→ EXERCISE AIM
Take the lines in the listing below from the line with "kicked on anything" up to and including the line with "awarding $448,745 in scholarships and tool" and set them down exactly, skipping pictures and adding nothing.

→ PROVIDED DATA
====================
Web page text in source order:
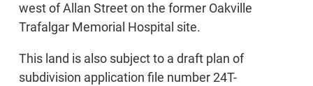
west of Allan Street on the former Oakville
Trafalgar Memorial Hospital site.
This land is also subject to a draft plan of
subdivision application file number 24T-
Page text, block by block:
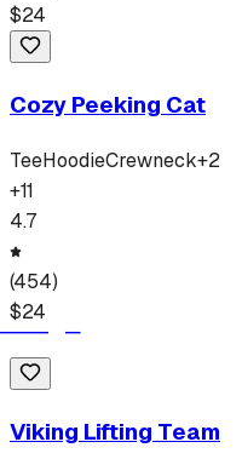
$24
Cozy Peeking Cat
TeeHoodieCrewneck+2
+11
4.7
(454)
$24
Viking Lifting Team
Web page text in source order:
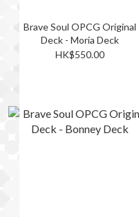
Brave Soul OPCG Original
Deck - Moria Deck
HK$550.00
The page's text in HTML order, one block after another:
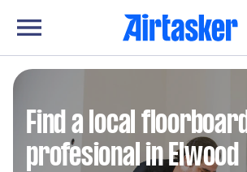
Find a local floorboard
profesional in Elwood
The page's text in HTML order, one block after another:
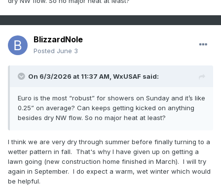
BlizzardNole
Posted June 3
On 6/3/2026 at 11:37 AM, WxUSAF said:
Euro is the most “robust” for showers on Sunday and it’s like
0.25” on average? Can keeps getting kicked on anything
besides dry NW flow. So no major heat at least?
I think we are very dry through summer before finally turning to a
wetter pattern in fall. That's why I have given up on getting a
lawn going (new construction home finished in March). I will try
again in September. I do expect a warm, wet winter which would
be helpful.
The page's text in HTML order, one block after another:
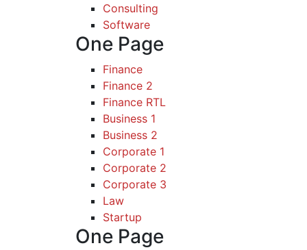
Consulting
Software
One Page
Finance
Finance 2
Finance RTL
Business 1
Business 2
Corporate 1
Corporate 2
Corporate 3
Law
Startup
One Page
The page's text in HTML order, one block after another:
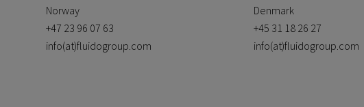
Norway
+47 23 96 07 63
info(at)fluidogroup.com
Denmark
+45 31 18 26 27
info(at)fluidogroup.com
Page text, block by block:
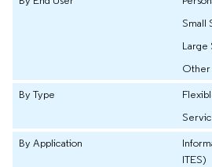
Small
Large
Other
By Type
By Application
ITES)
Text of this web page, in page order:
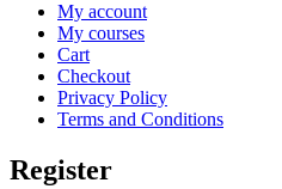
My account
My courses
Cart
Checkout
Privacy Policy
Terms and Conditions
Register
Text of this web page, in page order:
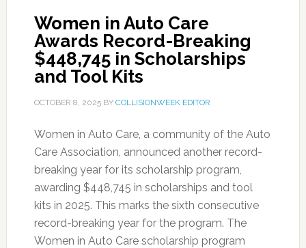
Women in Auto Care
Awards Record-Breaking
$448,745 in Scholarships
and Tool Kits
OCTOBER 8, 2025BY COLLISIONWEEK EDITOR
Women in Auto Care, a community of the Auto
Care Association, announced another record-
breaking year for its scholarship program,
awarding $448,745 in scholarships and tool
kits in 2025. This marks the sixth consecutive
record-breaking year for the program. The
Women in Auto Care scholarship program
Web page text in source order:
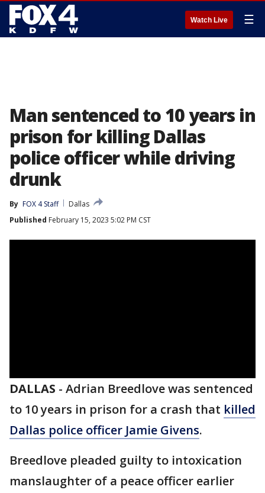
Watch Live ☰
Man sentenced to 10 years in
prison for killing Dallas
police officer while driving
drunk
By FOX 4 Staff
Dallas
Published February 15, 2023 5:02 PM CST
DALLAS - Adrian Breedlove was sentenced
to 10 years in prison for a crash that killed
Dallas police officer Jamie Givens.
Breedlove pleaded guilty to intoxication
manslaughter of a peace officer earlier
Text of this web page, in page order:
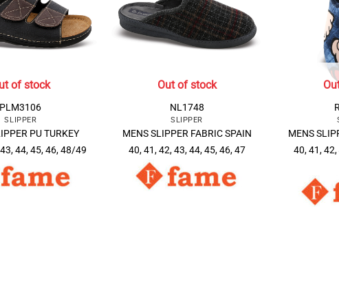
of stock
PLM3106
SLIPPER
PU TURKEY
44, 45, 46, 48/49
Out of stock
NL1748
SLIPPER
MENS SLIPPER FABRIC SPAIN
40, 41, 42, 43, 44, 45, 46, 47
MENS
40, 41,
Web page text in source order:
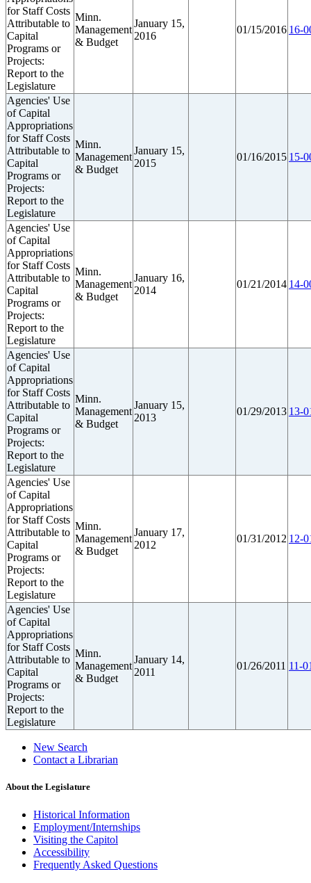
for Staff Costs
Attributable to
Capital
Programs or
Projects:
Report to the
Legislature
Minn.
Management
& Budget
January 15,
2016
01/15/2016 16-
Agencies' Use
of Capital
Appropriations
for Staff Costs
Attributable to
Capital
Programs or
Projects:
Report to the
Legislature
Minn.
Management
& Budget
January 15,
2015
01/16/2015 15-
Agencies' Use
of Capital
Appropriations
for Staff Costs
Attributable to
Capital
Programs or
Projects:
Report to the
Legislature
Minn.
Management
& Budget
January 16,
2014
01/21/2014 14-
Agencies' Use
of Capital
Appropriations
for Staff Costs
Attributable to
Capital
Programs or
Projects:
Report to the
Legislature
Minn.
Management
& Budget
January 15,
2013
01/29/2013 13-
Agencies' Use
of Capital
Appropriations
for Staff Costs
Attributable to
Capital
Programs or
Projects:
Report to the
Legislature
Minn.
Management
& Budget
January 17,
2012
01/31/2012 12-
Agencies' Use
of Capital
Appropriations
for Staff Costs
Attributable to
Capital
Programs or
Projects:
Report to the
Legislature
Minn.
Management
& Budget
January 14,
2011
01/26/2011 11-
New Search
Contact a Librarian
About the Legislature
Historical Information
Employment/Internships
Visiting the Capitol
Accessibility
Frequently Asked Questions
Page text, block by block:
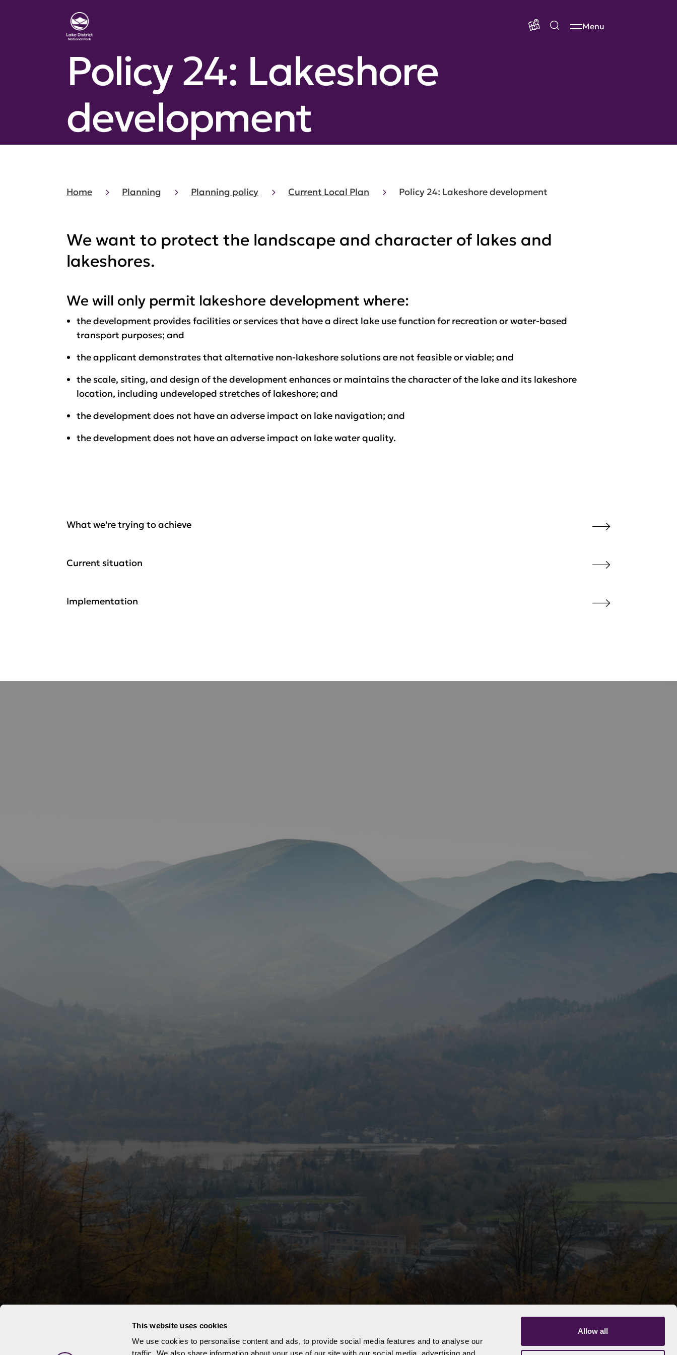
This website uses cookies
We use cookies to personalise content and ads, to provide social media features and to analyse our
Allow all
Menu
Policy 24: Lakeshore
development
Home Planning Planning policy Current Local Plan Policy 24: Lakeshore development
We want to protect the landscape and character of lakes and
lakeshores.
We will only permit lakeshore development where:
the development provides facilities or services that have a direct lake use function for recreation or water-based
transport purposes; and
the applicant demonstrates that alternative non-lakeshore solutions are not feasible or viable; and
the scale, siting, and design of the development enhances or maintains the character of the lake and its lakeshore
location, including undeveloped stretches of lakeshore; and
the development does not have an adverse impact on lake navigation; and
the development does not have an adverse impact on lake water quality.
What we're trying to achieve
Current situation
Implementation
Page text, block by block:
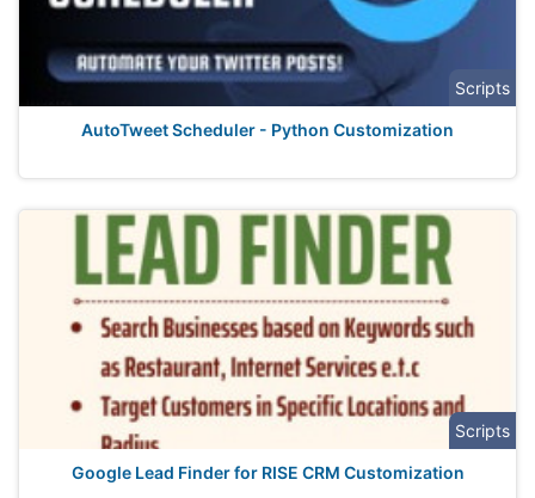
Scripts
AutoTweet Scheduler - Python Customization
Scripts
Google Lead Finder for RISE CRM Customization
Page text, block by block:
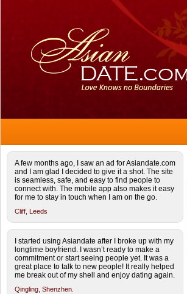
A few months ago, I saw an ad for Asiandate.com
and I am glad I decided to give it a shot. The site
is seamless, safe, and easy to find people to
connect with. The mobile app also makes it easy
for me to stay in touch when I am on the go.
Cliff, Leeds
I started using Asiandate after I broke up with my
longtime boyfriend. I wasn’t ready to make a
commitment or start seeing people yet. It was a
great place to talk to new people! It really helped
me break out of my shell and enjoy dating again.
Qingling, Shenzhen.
====================
→ YOUR SOLUTION
0.25” on average? Can keeps getting kicked on anything
besides dry NW flow. So no major heat at least?
I think we are very dry through summer before finally turning to a
wetter pattern in fall. That's why I have given up on getting a
lawn going (new construction home finished in March). I will try
again in September. I do expect a warm, wet winter which would
be helpful.
The page's text in HTML order, one block after another:
Consulting
Software
One Page
Finance
Finance 2
Finance RTL
Business 1
Business 2
Corporate 1
Corporate 2
Corporate 3
Law
Startup
One Page
The page's text in HTML order, one block after another:
Norway
+47 23 96 07 63
info(at)fluidogroup.com
Denmark
+45 31 18 26 27
info(at)fluidogroup.com
Page text, block by block:
Small
Large
Other
By Type
By Application
ITES)
Text of this web page, in page order:
My account
My courses
Cart
Checkout
Privacy Policy
Terms and Conditions
Register
Text of this web page, in page order:
Women in Auto Care
Awards Record-Breaking
$448,745 in Scholarships
and Tool Kits
OCTOBER 8, 2025BY COLLISIONWEEK EDITOR
Women in Auto Care, a community of the Auto
Care Association, announced another record-
breaking year for its scholarship program,
awarding $448,745 in scholarships and tool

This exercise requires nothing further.